Matt. 4:16. "the people living in darkness have seen a great light; on those living in the land of the shadow of death a light has dawned.”
Thus, the time at which the predicted Messiah was to appear; the nation, the tribe, and the family from which he was to be descended; and the place of his birth,--no populous city, but of itself an inconsiderable place, --were all clearly foretold; and as clearly refer to Jesus Christ; and all meet their completion in him.
      But the facts of his life, and the features of his character, are also drawn with a precision that cannot be misunderstood. The obscurity, the meanness, and the poverty of his external condition are represented,
Isa. 53: 2. "He grew up before him like a tender shoot, and like a root out of dry ground. He had no beauty or majesty to attract us to him, nothing in his appearance that we should desire him."
Isa. 49: 7. "This is what the Lord says - the Redeemer and Holy One of Israel—
to him who was despised and abhorred by the nation, to the servant of rulers: “Kings will see you and stand up, princes will see and bow down, because of the Lord, who is faithful, the Holy One of Israel, who has chosen you.”
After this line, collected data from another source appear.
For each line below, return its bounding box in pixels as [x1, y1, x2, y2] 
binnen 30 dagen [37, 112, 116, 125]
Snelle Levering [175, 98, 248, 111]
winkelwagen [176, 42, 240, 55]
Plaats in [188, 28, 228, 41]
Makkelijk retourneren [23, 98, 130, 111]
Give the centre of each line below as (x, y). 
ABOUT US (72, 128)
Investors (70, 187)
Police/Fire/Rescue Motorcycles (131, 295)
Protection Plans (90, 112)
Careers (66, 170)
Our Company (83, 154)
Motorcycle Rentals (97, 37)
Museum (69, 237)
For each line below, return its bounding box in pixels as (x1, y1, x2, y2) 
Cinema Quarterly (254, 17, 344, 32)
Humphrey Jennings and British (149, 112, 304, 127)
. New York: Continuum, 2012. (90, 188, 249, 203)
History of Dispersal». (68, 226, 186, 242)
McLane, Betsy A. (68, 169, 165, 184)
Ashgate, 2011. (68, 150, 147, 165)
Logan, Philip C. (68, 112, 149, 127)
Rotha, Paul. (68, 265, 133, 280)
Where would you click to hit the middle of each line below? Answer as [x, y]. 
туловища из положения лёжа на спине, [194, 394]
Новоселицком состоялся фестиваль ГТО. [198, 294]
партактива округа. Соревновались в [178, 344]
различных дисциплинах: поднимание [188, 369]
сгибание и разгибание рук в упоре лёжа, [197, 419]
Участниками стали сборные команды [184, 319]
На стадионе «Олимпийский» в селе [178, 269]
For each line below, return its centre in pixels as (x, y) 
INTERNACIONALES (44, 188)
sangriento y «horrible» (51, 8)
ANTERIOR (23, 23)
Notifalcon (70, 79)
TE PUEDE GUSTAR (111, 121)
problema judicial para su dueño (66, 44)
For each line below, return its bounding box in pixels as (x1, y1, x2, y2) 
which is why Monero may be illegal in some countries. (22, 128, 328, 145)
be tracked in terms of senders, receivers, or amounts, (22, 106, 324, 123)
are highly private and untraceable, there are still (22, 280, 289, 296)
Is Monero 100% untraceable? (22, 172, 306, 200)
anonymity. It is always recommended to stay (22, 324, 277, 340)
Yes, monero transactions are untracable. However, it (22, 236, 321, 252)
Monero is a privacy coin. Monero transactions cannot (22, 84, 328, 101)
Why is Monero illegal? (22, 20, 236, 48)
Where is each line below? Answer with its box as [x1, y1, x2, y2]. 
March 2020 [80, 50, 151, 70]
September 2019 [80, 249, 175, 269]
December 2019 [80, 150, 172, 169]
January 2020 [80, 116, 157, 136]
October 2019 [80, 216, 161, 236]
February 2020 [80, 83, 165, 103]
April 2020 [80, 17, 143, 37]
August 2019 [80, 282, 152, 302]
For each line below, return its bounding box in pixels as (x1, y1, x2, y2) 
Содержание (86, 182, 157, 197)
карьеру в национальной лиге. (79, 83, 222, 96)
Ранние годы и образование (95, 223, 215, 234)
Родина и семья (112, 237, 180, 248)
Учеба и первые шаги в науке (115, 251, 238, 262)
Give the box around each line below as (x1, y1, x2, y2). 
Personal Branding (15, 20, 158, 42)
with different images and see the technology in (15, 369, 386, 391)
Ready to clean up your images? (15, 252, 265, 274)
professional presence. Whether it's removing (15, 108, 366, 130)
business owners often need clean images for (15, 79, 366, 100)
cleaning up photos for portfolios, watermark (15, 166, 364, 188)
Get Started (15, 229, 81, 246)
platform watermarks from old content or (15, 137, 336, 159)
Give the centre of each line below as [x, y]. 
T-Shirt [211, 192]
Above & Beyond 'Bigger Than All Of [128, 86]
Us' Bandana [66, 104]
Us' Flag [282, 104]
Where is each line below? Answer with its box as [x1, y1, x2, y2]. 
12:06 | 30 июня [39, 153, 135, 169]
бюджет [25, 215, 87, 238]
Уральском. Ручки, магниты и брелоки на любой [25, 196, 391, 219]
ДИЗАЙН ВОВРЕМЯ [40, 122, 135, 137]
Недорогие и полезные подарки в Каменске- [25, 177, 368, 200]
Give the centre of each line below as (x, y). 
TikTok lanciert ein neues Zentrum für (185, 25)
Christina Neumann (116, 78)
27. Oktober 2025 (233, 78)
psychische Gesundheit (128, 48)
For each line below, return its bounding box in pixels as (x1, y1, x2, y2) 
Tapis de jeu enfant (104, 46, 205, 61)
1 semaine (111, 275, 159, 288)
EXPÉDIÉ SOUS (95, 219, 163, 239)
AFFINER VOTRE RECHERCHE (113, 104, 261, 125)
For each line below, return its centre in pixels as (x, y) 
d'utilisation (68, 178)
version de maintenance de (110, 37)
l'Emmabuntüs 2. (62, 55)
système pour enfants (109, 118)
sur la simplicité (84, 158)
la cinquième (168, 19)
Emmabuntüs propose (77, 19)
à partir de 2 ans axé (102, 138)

His riding in humble triumph into Jerusalem; his being betrayed for thirty pieces of silver, and scourged, and buffeted, and spit upon; the piercing of his hands and of his feet; the last offered draught of vinegar and gall; the parting of his raiment, and the casting lots upon his vesture; the manner of his death and of his burial, and his rising again without seeing corruption, were all expressly predicted, and all these predictions were literally fulfilled,
Zech. 9:9. Rejoice greatly, Daughter Zion! Shout, Daughter Jerusalem! See, your king comes to you, righteous and victorious, lowly and riding on a donkey, on a colt, the foal of a donkey. " and in 11:12. "I told them, “If you think it best, give me my pay; but if not, keep it.” So they paid me thirty pieces of silver. 13 And the Lord said to me, “Throw it to the potter”—the handsome price at which they valued me! So I took the thirty pieces of silver and threw them to the potter at the house of the Lord."
Isaiah 1:6. “Listen to me, you who pursue righteousness and who seek the Lord: Look to the rock from which you were cut and to the quarry from which you were hewn;
look to Abraham, your father, and to Sarah, who gave you birth. When I called him he was only one man, and I blessed him and made him many.
The Lord will surely comfort Zion and will look with compassion on all her ruins; he will make her deserts like Eden, her wastelands like the garden of the Lord. Joy and gladness will be found in her, thanksgiving and the sound of singing.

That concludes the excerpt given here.